Record extracts section start
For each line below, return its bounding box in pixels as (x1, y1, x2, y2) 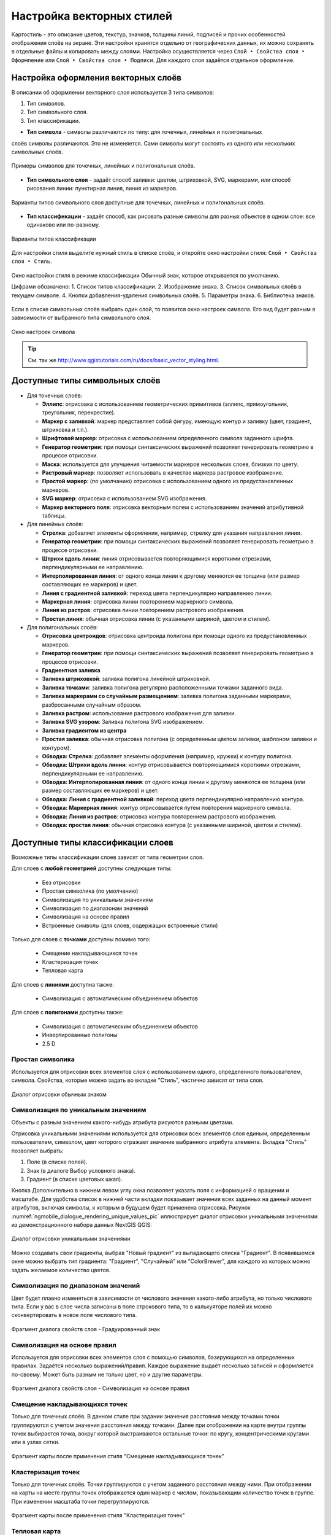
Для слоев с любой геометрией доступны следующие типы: (11, 865, 172, 872)
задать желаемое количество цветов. (11, 1266, 111, 1273)
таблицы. (42, 511, 66, 519)
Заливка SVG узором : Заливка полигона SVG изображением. (42, 718, 205, 726)
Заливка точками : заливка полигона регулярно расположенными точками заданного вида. (42, 683, 284, 691)
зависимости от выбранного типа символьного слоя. (11, 314, 151, 322)
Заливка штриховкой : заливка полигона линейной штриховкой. (42, 675, 211, 683)
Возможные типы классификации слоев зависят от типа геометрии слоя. (11, 853, 204, 861)
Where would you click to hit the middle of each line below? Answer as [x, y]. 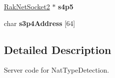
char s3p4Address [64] [40, 23]
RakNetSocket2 [27, 6]
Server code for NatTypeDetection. [57, 70]
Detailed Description [58, 49]
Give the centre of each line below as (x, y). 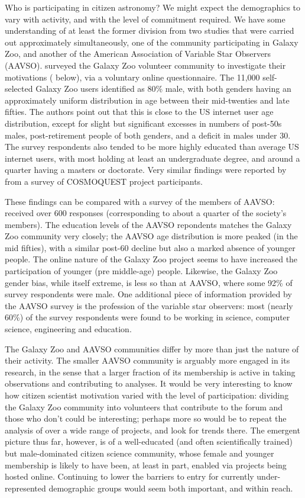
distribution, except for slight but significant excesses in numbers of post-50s (143, 123)
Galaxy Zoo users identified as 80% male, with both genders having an (163, 89)
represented (25, 488)
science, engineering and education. (68, 329)
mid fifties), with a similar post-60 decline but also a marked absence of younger (150, 247)
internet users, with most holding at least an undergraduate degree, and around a (152, 158)
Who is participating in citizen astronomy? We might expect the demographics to (153, 7)
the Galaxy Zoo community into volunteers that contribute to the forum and (144, 407)
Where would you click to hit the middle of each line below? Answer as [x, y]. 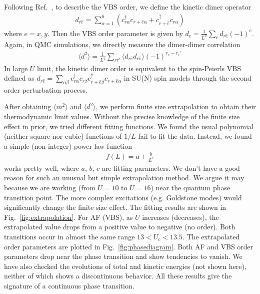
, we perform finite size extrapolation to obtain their [176, 106]
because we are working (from [50, 188]
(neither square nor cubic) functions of [63, 136]
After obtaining [28, 106]
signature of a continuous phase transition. [69, 285]
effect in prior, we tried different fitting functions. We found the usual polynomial [129, 126]
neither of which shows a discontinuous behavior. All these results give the [118, 276]
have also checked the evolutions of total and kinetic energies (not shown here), [125, 266]
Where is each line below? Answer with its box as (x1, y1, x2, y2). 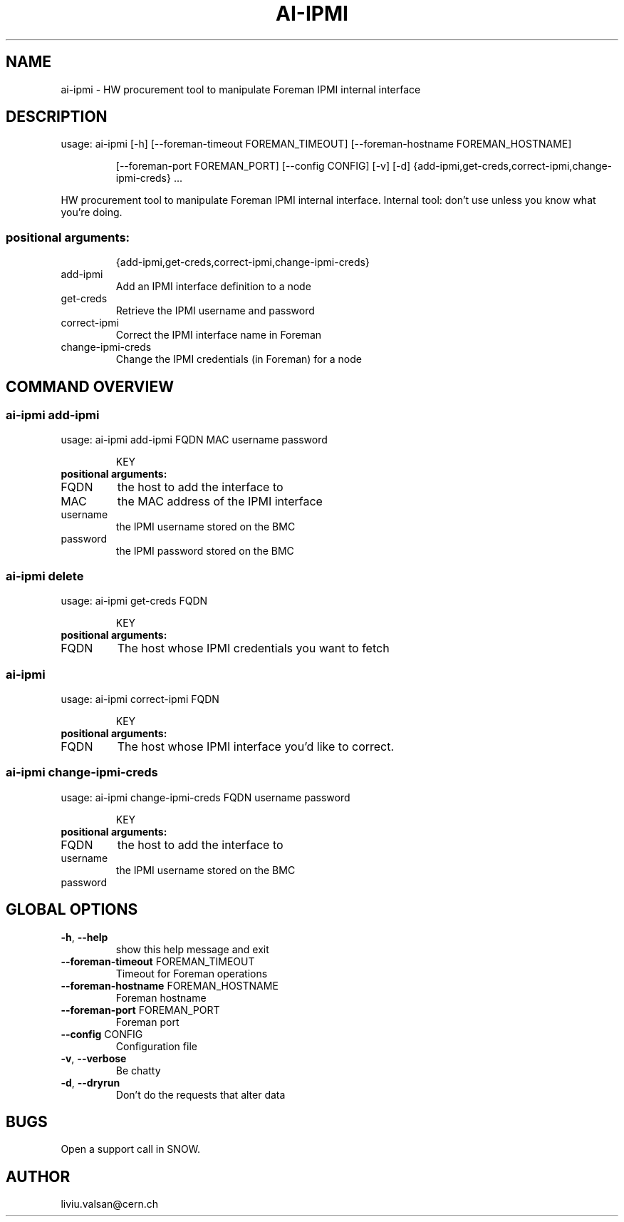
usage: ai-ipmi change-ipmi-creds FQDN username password (61, 791, 350, 803)
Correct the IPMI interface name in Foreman (115, 329, 322, 342)
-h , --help (61, 930, 108, 943)
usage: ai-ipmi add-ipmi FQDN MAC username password (61, 433, 328, 446)
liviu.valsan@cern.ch (61, 1198, 159, 1211)
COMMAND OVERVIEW (6, 377, 174, 396)
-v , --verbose (61, 1052, 127, 1064)
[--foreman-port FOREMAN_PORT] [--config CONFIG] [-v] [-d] (115, 160, 411, 173)
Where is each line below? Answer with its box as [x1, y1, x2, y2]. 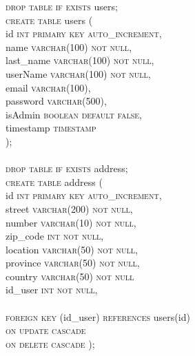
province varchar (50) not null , [6, 255, 140, 270]
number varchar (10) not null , [6, 215, 136, 229]
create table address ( [6, 174, 103, 189]
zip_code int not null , [6, 229, 104, 243]
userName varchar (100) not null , [6, 66, 151, 81]
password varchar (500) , [6, 94, 107, 108]
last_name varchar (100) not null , [6, 53, 154, 67]
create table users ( [6, 12, 93, 27]
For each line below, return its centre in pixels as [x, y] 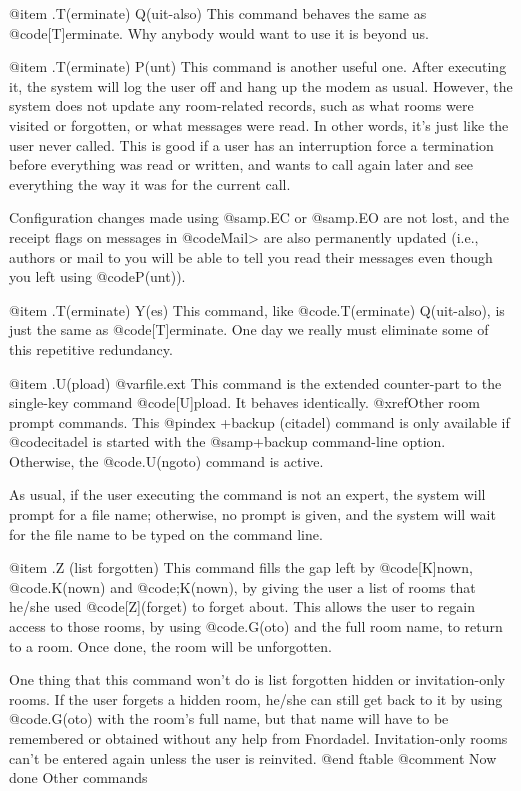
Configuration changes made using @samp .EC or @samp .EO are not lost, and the [259, 217]
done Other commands [78, 777]
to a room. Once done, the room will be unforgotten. [170, 645]
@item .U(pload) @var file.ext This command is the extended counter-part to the [255, 382]
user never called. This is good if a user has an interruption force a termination [251, 144]
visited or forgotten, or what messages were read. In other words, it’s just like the [259, 124]
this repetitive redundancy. [91, 348]
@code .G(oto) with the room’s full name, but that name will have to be [229, 718]
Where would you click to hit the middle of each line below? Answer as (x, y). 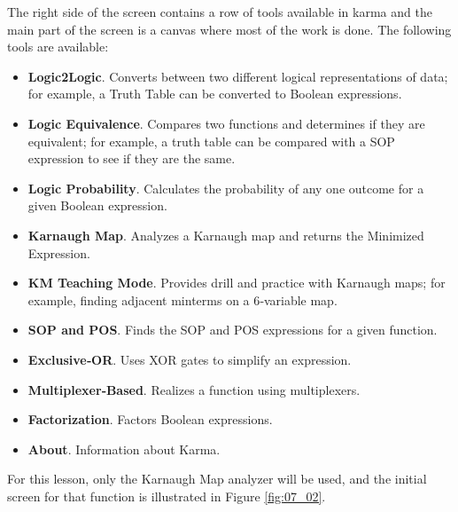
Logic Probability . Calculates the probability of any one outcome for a (226, 188)
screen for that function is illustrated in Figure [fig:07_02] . (167, 496)
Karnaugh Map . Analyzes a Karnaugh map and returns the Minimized (226, 235)
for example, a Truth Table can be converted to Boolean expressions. (215, 94)
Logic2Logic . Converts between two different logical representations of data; (238, 76)
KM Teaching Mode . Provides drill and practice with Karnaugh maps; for (237, 283)
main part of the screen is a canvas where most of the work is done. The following (229, 29)
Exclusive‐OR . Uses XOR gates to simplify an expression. (190, 359)
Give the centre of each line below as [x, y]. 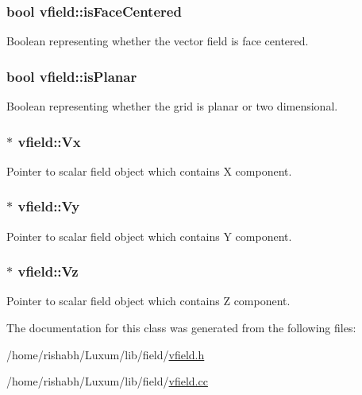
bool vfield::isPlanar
Record extracts section end
__Work order__
Above are some records; copy exactly the lines from the one with "screen for that" through the one with "Logic2Logic . Converts", both included, and no others.

__Finished task__
screen for that function is illustrated in Figure [fig:07_02] . (167, 496)
Karnaugh Map . Analyzes a Karnaugh map and returns the Minimized (226, 235)
for example, a Truth Table can be converted to Boolean expressions. (215, 94)
Logic2Logic . Converts between two different logical representations of data; (238, 76)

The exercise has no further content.